How Many Questions in a 10-Minute Survey?
It all depends on what counts as a “question,” and also on how complex those questions are. A grid question with multiple rows takes a longer to answer than a simple yes-or-no question. A question that allows you to select multiple items from a laundry list of options takes longer than a standard 4-point scale. Ranking, in order, the top three to five items from that laundry list will take even longer.
Not that anyone is vying for the prestigious honor of being a survey-timing-guru, but we did feel proud to discover that Versta Research is now cited in the Federal Register as providing authoritative guidance on survey length. A notice filed by the Department of Transportation in Vol. 81, No. 193, October 5, 2016 says:
The estimate time for survey completion was calculated using Versta Research’s methodology for calculating an estimate of survey length, where each question is given a number of points based on the estimated burden required to respond to the question (for example, simple multiple choice questions are 1point, whereas short answer questions are 3 points per expected short phrase). The total number of points for all questions is then divided by eight (the number of simple questions a user can respond to online in 1 minute) to determine the estimate required length for finishing the survey.
You can find the details of our method in the Versta Research Winter 2011 Newsletter. Basically, each simple question takes 7½ seconds, so the trick is to translate all the standard question-types (many of which are not simple) into a number “points” that are simple-question equivalents. The method is easy to learn and easy to implement. Once you get the hang of it, it becomes second nature and you’ll know the length of any survey you write in just a few minutes.

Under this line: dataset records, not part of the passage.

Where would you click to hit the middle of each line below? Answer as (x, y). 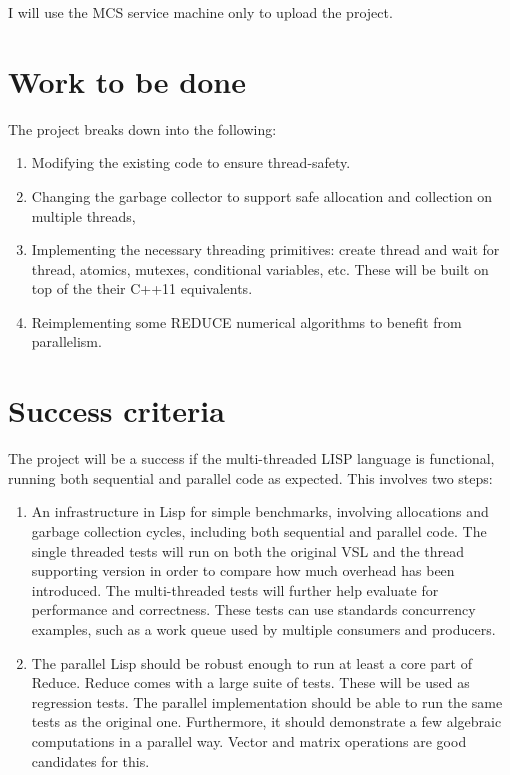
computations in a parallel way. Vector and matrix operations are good (249, 740)
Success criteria (116, 410)
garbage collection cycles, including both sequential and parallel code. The (259, 530)
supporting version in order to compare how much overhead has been (243, 570)
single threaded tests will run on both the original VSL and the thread (248, 550)
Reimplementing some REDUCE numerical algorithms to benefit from (246, 321)
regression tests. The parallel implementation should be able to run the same (267, 701)
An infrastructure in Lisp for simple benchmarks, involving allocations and (260, 511)
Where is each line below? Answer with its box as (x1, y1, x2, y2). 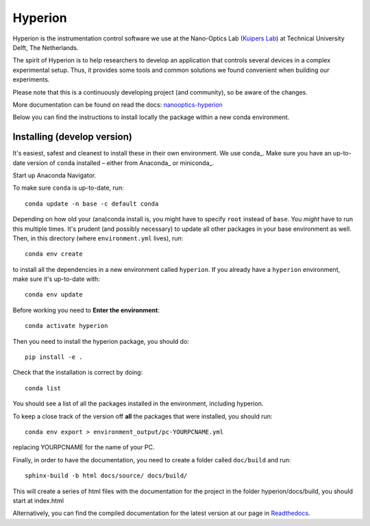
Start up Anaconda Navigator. (12, 171, 97, 179)
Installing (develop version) (12, 131, 133, 143)
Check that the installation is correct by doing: (12, 368, 143, 377)
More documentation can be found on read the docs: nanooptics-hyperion (12, 100, 223, 109)
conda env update (25, 291, 83, 299)
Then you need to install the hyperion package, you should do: (12, 337, 190, 345)
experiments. (12, 75, 50, 84)
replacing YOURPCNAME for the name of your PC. (12, 443, 155, 451)
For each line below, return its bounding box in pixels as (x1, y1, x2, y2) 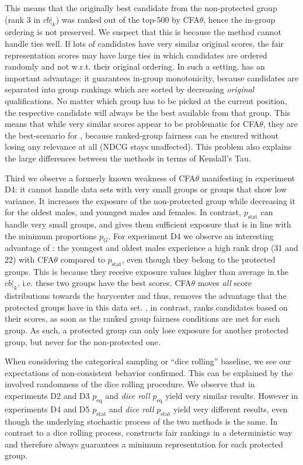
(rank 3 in (5, 13, 41, 25)
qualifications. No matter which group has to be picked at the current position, (5, 94, 287, 106)
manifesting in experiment (201, 171, 295, 184)
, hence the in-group (203, 13, 276, 25)
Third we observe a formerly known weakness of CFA (5, 171, 196, 184)
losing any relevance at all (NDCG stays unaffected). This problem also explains (5, 140, 292, 153)
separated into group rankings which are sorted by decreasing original (5, 83, 255, 95)
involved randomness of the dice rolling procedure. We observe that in (5, 378, 255, 390)
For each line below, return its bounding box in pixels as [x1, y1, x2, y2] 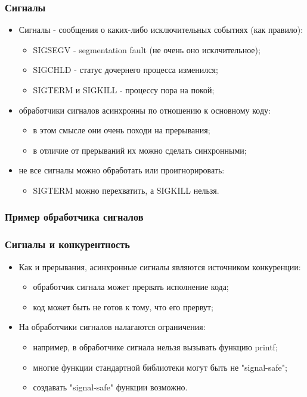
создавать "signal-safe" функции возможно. [33, 381, 188, 393]
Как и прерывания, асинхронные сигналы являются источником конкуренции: [18, 260, 301, 273]
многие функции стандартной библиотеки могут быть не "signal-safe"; [33, 361, 287, 373]
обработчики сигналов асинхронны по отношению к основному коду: [18, 103, 271, 116]
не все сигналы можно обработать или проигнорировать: [18, 164, 225, 176]
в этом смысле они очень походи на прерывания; [33, 124, 210, 136]
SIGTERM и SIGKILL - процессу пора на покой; [33, 84, 215, 96]
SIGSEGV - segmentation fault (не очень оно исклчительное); [33, 43, 261, 56]
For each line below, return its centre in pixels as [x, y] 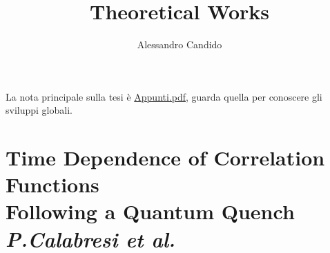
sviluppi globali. [39, 110]
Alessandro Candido [179, 44]
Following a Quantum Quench [150, 211]
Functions [52, 184]
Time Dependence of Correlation [165, 158]
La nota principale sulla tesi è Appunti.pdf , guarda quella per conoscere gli [164, 96]

That being said, and knowing that all the different question types tend to average themselves out in most of the surveys we write, here is what we generally proffer as the number of questions you can ask in a survey:
5 minute survey: 10 to 15 questions
10-minute survey: 20 to 30 questions
15-minute survey: 30 to 45 questions
If you take a look at the DOT’s Federal Register entry you will also note they used our method to estimate that their survey would take respondents about 2 hours and 12 minutes to compete. Yikes! Unless you are surveying government officials who are well paid and required to fill out informational surveys like this, don’t try this at home. For most surveys, 20 minutes is about the maximum you can go before respondent attention lags and data quality deteriorates.